RNA immunoprecipitation assays

RNA immunoprecipitation assays were performed as previously reported in Zuo et al,20 HTR-8/SVneo and JEG-3 cells were lysed for immunoprecipitation of EZH2 and SUZ12. The supernatants were incubated with protein A/G Sepharose beads coated with antibodies for 8–10 h at 4 °C. After the beads were washed with corresponding wash buffer, the complexes were incubated with 0.1% SDS/0.5 mg/ml Proteinase K (30 min at 55 °C) to remove proteins, respectively. The RNA was subjected by qPCR analysis to demonstrate the presence of TUG1.

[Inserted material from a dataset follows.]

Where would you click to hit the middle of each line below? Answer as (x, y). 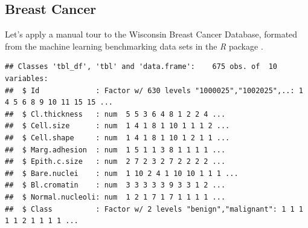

Chromatin immunoprecipitation assays

Trophoblast cells were preserved with formaldehyde and incubated for 10 min to generate DNA–protein cross-links. Then cell lysates were sonicated to generate chromatin fragments of 200–300 bp and immunoprecipitated with EZH2 (Millipore, Billerica, MA, USA), H3K27me3 (Millipore) or IgG as the control. Precipitated chromatin DNA was recovered and analyzed by qRT-PCR.

Statistical analysis

All statistical analyses were executed utilizing SPSS 17.0 software (IBM, Chicago, IL, USA). Furthermore, less than 0.05 considered statistically significant P-values. These resulting data were recounted as the mean±SD. Statistical significance were ascribed at *P<0.05 or **P<0.01.